▶ **MATERIAL SUPPLIED**
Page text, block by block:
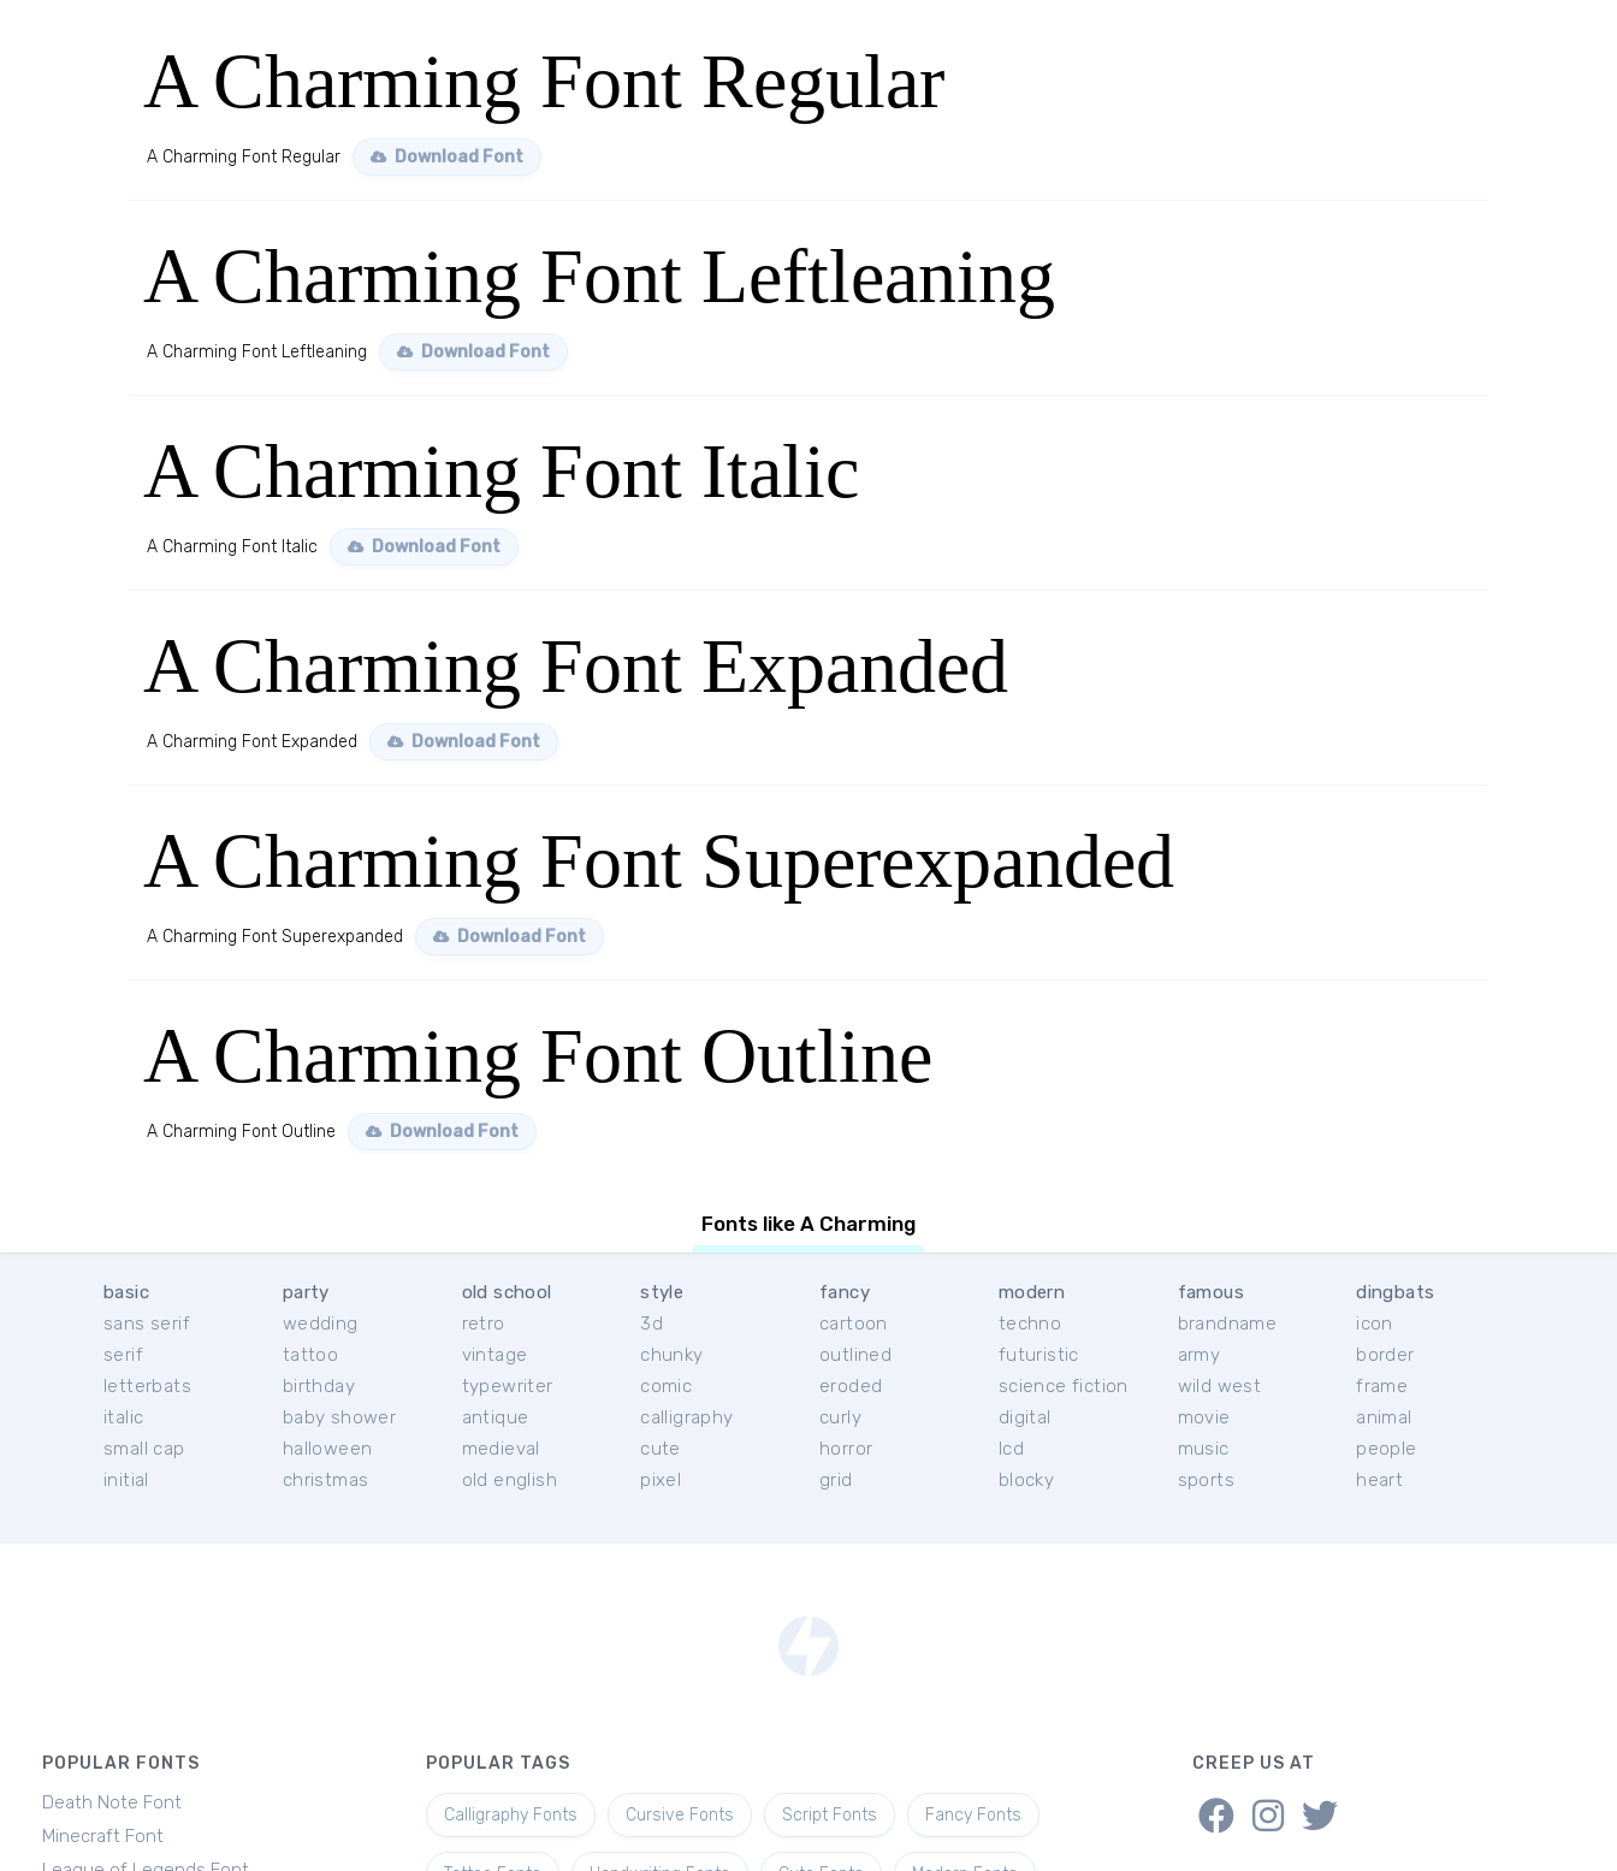
A Charming Font Regular
A Charming Font Regular Download Font
A Charming Font Leftleaning
A Charming Font Leftleaning Download Font
A Charming Font Italic
A Charming Font Italic Download Font
A Charming Font Expanded
A Charming Font Expanded Download Font
A Charming Font Superexpanded
A Charming Font Superexpanded Download Font
A Charming Font Outline
A Charming Font Outline Download Font
Fonts like A Charming
basic
sans serif
serif
letterbats
italic
small cap
initial
party
wedding
tattoo
birthday
baby shower
halloween
christmas
old school
retro
vintage
typewriter
antique
medieval
old english
style
3d
chunky
comic
calligraphy
cute
pixel
fancy
cartoon
outlined
eroded
curly
horror
grid
modern
techno
futuristic
science fiction
digital
lcd
blocky
famous
brandname
army
wild west
movie
music
sports
dingbats
icon
border
frame
animal
people
heart
POPULAR FONTS
Death Note Font
Minecraft Font
POPULAR TAGS
Calligraphy Fonts Cursive Fonts Script Fonts Fancy Fonts
CREEP US AT

▶ **YOUR GOAL**
A faithful copy of all the data above is required, printed exactly and with no pictures.

▶ **ANSWER TO THE PROBLEM**
Page text, block by block:
A Charming Font Regular
A Charming Font Regular Download Font
A Charming Font Leftleaning
A Charming Font Leftleaning Download Font
A Charming Font Italic
A Charming Font Italic Download Font
A Charming Font Expanded
A Charming Font Expanded Download Font
A Charming Font Superexpanded
A Charming Font Superexpanded Download Font
A Charming Font Outline
A Charming Font Outline Download Font
Fonts like A Charming
basic
sans serif
serif
letterbats
italic
small cap
initial
party
wedding
tattoo
birthday
baby shower
halloween
christmas
old school
retro
vintage
typewriter
antique
medieval
old english
style
3d
chunky
comic
calligraphy
cute
pixel
fancy
cartoon
outlined
eroded
curly
horror
grid
modern
techno
futuristic
science fiction
digital
lcd
blocky
famous
brandname
army
wild west
movie
music
sports
dingbats
icon
border
frame
animal
people
heart
POPULAR FONTS
Death Note Font
Minecraft Font
POPULAR TAGS
Calligraphy Fonts Cursive Fonts Script Fonts Fancy Fonts
CREEP US AT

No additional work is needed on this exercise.